Global gene expression analysis of human embryonic stem cells, adult fibroblasts , and CD34+ cord blood (CB) cells before, during, and afer their episomal induction of pluripotency. Homo sapiens

Global gene expression analysis of (a) human embryonic stem cells, (b) adult fibroblasts with and without nucleofection of SOKM, and ( c ) CD34+ cord blood cells at various time points during induction of pluripotency with SOKM, with or without co-culture with bone marrow stromal cells (BMSC). Overall design: Total RNA was harvested from adult fibroblasts, adult fibroblasts three days after nucleofection with 4F (SOKM), Day -3 unstimulated cord blood (CB) cells, Day 0 growth factor stimulated CB cells, Day +3 CB cells with or without nucleofection at Day zero and with or without Day zero to Day +3 co-culture with bone marrow stromal cells (BMSC), Day 23 CB cells nucleofected on day zero and co-cultured on BMSC from Day Zero to Day +3, and undifferentiated H9 human embryonic stem cells. All experimental conditions repeated in three independent trials, and each replicate at each condition analyzed on an individual microarray.

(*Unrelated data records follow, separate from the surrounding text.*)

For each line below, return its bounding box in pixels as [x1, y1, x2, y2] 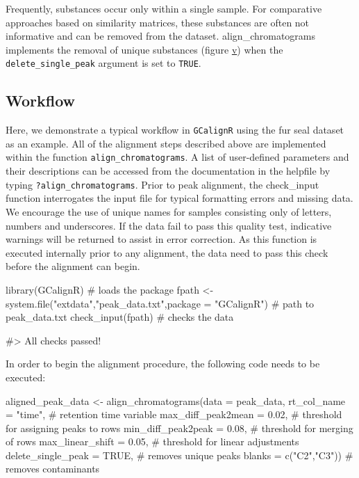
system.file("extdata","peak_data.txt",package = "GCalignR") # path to [6, 296, 315, 310]
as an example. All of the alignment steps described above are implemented [6, 136, 326, 150]
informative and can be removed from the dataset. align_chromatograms [6, 29, 316, 43]
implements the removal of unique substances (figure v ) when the [6, 42, 283, 56]
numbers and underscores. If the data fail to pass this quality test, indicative [6, 218, 332, 232]
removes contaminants [6, 461, 100, 476]
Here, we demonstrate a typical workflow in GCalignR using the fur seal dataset [6, 122, 344, 137]
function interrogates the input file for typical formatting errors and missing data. [6, 191, 353, 205]
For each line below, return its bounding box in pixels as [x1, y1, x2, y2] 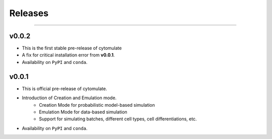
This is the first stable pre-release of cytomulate [22, 45, 122, 51]
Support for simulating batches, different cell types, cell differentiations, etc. [39, 116, 197, 122]
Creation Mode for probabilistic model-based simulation [39, 102, 155, 108]
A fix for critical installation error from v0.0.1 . [22, 52, 115, 58]
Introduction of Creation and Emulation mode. [22, 95, 117, 101]
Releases [9, 8, 49, 19]
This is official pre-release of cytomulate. [22, 86, 107, 92]
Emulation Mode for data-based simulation [39, 109, 128, 115]
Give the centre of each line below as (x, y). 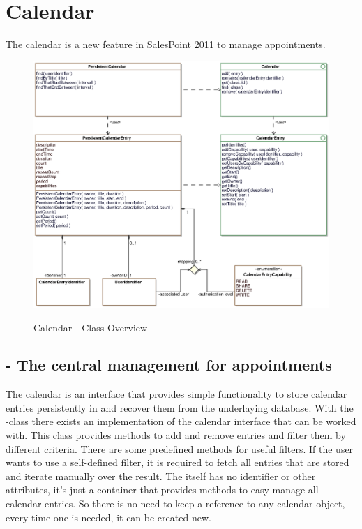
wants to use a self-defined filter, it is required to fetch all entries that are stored (178, 462)
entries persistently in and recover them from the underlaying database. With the (180, 407)
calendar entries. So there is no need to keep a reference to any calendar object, (175, 504)
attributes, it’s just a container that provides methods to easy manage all (162, 490)
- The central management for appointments (169, 365)
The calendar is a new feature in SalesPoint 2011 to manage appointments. (166, 44)
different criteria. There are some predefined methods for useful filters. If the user (180, 448)
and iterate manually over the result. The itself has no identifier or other (161, 476)
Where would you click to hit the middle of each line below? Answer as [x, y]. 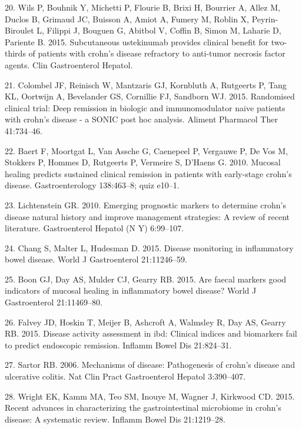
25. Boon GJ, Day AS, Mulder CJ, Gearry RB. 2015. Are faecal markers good [146, 279]
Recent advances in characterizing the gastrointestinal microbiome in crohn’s [143, 408]
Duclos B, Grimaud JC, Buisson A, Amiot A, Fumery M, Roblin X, [127, 19]
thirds [15, 53]
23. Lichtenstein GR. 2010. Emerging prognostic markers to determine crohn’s [145, 204]
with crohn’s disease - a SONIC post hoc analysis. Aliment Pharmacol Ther [141, 119]
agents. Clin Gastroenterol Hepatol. [69, 64]
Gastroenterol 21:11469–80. [54, 302]
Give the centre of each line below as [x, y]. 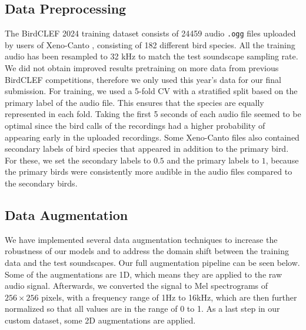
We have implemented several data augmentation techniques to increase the [141, 239]
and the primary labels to [213, 160]
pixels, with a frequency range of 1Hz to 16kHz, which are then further [169, 297]
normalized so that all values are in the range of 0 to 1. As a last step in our [142, 309]
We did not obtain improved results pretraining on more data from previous [142, 68]
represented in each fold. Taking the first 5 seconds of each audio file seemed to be [153, 114]
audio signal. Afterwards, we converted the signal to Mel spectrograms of [137, 286]
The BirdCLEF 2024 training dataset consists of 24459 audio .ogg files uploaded [150, 33]
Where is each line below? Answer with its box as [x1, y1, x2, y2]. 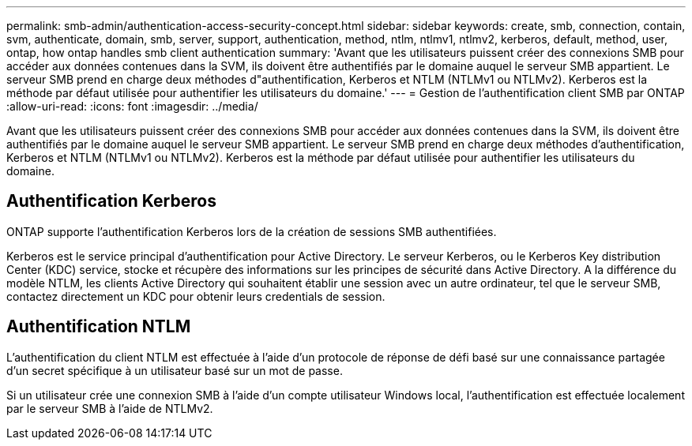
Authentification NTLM [6, 317, 191, 337]
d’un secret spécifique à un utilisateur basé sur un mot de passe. [6, 363, 343, 377]
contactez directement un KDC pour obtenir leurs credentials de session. [6, 289, 385, 303]
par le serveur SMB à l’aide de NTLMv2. [6, 401, 213, 415]
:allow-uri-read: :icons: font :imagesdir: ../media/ [6, 99, 258, 113]
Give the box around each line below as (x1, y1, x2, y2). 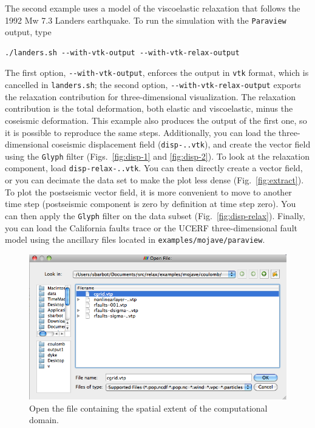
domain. (29, 413, 59, 426)
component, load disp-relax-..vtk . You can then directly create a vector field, (5, 161, 303, 174)
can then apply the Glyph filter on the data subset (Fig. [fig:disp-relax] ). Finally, (5, 209, 305, 222)
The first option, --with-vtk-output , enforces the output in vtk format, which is (5, 66, 309, 79)
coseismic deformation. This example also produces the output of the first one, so (5, 114, 307, 126)
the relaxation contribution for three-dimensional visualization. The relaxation (5, 90, 296, 103)
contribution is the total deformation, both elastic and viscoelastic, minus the (5, 102, 293, 115)
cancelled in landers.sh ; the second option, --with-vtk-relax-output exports (5, 78, 301, 91)
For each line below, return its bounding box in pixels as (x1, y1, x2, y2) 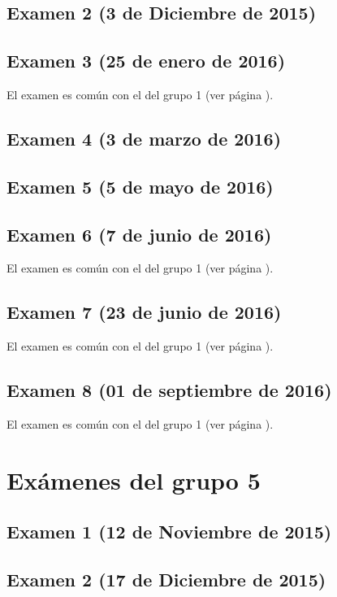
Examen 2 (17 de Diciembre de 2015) (6, 567, 326, 592)
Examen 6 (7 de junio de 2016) (6, 221, 272, 246)
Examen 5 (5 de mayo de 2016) (6, 173, 274, 198)
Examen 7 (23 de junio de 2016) (6, 299, 282, 325)
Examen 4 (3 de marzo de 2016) (6, 125, 282, 150)
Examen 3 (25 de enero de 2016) (6, 48, 286, 73)
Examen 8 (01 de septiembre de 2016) (6, 377, 332, 403)
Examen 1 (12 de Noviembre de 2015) (6, 519, 332, 544)
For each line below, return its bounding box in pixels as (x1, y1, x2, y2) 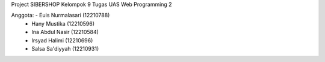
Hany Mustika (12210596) (31, 20, 95, 27)
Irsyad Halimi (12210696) (31, 36, 93, 44)
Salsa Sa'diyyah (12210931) (31, 45, 99, 52)
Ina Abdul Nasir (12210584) (31, 29, 99, 36)
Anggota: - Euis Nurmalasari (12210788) (11, 12, 110, 19)
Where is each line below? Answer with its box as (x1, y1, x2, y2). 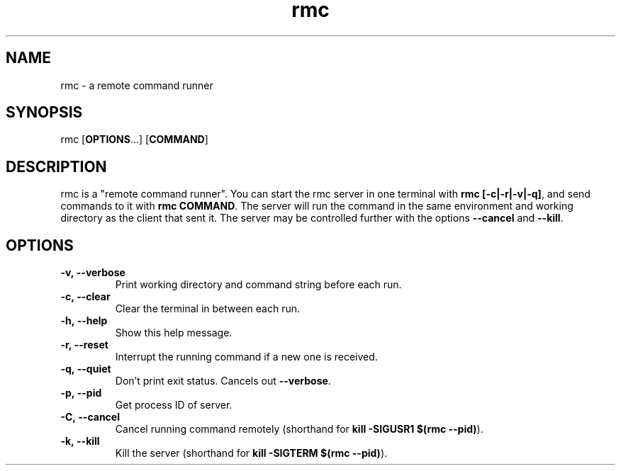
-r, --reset (60, 339, 108, 351)
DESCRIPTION (6, 157, 107, 176)
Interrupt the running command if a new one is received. (115, 351, 378, 363)
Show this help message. (115, 327, 233, 339)
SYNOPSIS (6, 103, 83, 122)
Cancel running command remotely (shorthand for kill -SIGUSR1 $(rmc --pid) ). (115, 423, 483, 436)
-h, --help (60, 314, 108, 327)
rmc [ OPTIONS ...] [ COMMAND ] (60, 133, 208, 146)
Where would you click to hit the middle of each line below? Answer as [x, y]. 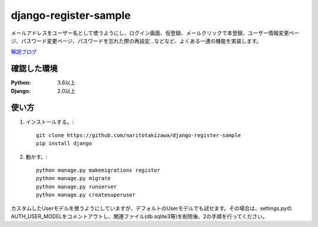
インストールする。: [49, 122]
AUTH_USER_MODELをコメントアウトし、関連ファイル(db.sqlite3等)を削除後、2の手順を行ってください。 [139, 216]
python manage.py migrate [74, 178]
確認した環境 [34, 69]
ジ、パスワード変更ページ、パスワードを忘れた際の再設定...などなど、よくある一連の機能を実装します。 [136, 41]
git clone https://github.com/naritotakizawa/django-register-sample [139, 135]
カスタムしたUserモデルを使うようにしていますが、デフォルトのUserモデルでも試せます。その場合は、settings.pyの [151, 208]
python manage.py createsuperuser [86, 195]
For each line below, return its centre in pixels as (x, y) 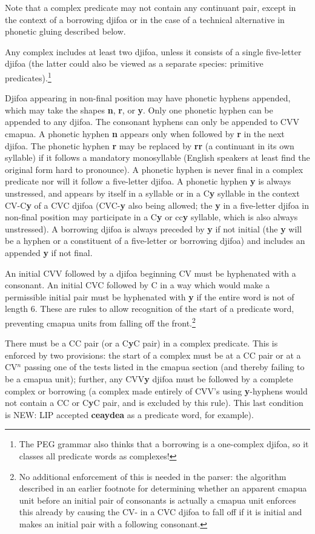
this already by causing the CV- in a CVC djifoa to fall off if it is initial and (161, 512)
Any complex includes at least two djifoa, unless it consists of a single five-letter (153, 51)
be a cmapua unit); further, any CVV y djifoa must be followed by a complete (149, 378)
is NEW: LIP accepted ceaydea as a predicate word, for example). (129, 414)
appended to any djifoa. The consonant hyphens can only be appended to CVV (152, 122)
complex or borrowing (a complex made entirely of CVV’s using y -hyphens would (156, 390)
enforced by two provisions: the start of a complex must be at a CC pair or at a (153, 355)
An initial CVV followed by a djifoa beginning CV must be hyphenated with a (151, 273)
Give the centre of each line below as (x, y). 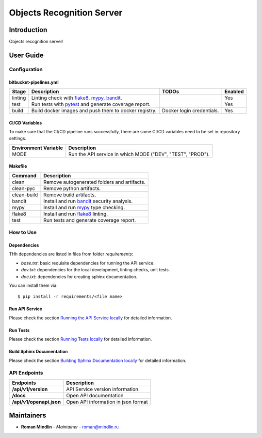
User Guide (26, 55)
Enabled (234, 92)
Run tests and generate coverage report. (90, 220)
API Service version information (102, 389)
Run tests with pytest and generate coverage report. (91, 104)
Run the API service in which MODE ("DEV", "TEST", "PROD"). (139, 154)
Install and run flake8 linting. (76, 214)
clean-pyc (24, 188)

本数据集为全局基因表达分析数据集，涵盖以下三类样本：（a）人类胚胎干细胞；（b）转染或未转染SOKM的成人成纤维细胞；（c）在使用SOKM诱导多能性的不同时间点的CD34阳性脐带血细胞，且此类细胞可选择是否与骨髓基质细胞（bone marrow stromal cells, BMSC）进行共培养。实验设计概述：从下述样本中提取总RNA：成人成纤维细胞、经4种因子（SOKM）核转染3天后的成人成纤维细胞、第-3天未激活的脐带血（cord blood, CB）细胞、第0天经生长因子激活的脐带血细胞、第+3天的脐带血细胞（可在第0天进行或不进行核转染，且可在第0天至第+3天进行或不进行与骨髓基质细胞的共培养）、第0天接受核转染且于第0天至第+3天在骨髓基质细胞上完成共培养的第23天脐带血细胞，以及未分化的H9人类胚胎干细胞。所有实验条件均设置3次独立生物学重复，每个条件下的每一份重复样本均通过独立的基因微阵列芯片进行检测分析。